According to some implementations the user input may comprise a plurality of individual user interactions with a user interface (such as user inputs with regard to the representation, displaying settings, general settings, measurements, etc.).

By predicting the compartment of interest based on the user input, the user is automatically provided with appropriate text summaries. By consequence, the user is automatically provided with an actionable result he can immediately use in the downstream reporting workflow. Accordingly, reviewing medical images and compiling structured medical reports on that basis can be rendered considerably more efficient.
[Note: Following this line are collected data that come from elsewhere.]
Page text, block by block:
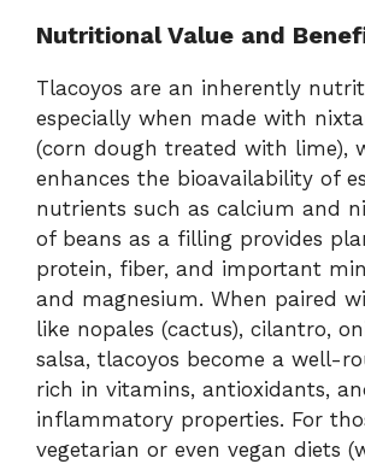
Nutritional Value and
Tlacoyos are an inherently
especially when made with
(corn dough treated with lime),
enhances the bioavailability of
nutrients such as calcium and
of beans as a filling provides
protein, fiber, and important
and magnesium. When paired
like nopales (cactus), cilantro,
salsa, tlacoyos become a well-
rich in vitamins, antioxidants,
inflammatory properties. For
vegetarian or even vegan diets
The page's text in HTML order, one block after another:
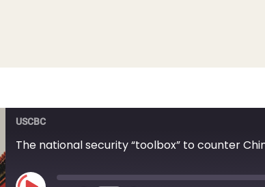
USCBC
The national security “toolbox” to counter
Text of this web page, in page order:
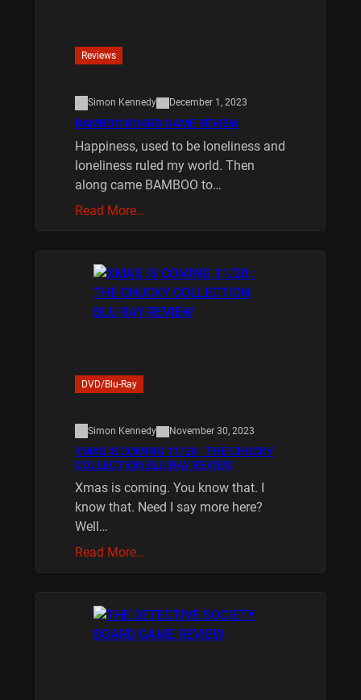
Reviews
Simon Kennedy December 1, 2023
BAMBOO BOARD GAME REVIEW
Happiness, used to be loneliness and
loneliness ruled my world. Then
along came BAMBOO to…
Read More…
DVD/Blu-Ray
Simon Kennedy November 30, 2023
XMAS IS COMING 11/20 : THE CHUCKY
COLLECTION BLU RAY REVIEW
Xmas is coming. You know that. I
know that. Need I say more here?
Well…
Read More…
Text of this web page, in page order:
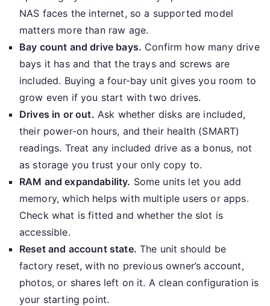
NAS faces the internet, so a supported model
matters more than raw age.
Bay count and drive bays. Confirm how many drive
bays it has and that the trays and screws are
included. Buying a four-bay unit gives you room to
grow even if you start with two drives.
Drives in or out. Ask whether disks are included,
their power-on hours, and their health (SMART)
readings. Treat any included drive as a bonus, not
as storage you trust your only copy to.
RAM and expandability. Some units let you add
memory, which helps with multiple users or apps.
Check what is fitted and whether the slot is
accessible.
Reset and account state. The unit should be
factory reset, with no previous owner’s account,
photos, or shares left on it. A clean configuration is
your starting point.
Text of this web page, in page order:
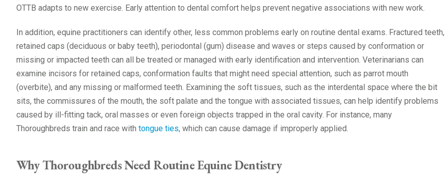
OTTB adapts to new exercise. Early attention to dental comfort helps prevent negative associations with new work.
In addition, equine practitioners can identify other, less common problems early on routine dental exams. Fractured teeth,
retained caps (deciduous or baby teeth), periodontal (gum) disease and waves or steps caused by conformation or
missing or impacted teeth can all be treated or managed with early identification and intervention. Veterinarians can
examine incisors for retained caps, conformation faults that might need special attention, such as parrot mouth
(overbite), and any missing or malformed teeth. Examining the soft tissues, such as the interdental space where the bit
sits, the commissures of the mouth, the soft palate and the tongue with associated tissues, can help identify problems
caused by ill-fitting tack, oral masses or even foreign objects trapped in the oral cavity. For instance, many
Thoroughbreds train and race with tongue ties, which can cause damage if improperly applied.
Why Thoroughbreds Need Routine Equine Dentistry

According to some examples, receiving the user input may comprise recording an audio and/or video signal of an environment of the user (e.g., with an appropriate recording device) and identifying a user input in the signal. According to some examples, the signal comprises a recording of a conversation of a plurality of users (e.g., in a tumor board situation) and the step of identifying comprises identifying one or more user inputs in the conversation. In other words, the method may “listen” to the user or a group of users and automatically select appropriate text summaries according to a current subject of a conversation or the like. Therewith the method interactively supports the user even in situations where the user is not actively making inputs into the user interface.

According to some examples, the method further comprises generating a representation of the medical image data set for displaying to the user via the user interface, displaying the representation to the user via the user interface, wherein, in the step of receiving the user input, the user input is directed to the compartment of interest visible in the representation.

According to some examples, the user input comprises an interaction with the representation. The user input may, in particular, comprise designating a compartment of interest directly in the representation, e.g., by clicking, drawing contours, or invoking a measurement tool in a specific location in the representation. The user input may be such that it fully lines out the compartment of interest or such that it indicates only parts or even only a point in the representation which is then automatically related to a compartment of interest.

By providing the representation and identifying the user interaction in the form of an interaction with the representation, a continuous human machine interaction is enabled which seamlessly integrates in the reporting workflow.

According to some examples, the method further comprises determining an anatomical location the user input is directed to based on the user input and the representation and/or the medical image data set. Further, the step of determining the compartment of interest is based on the anatomical location.

According to some examples, the anatomical location comprises one or more of the following elements:

• • an indication of an organ or organ part the user input is directed to,
  • a slice within the medical image data set, the representation corresponds to, and/or
  • a relation of the user input to one or more anatomical landmarks.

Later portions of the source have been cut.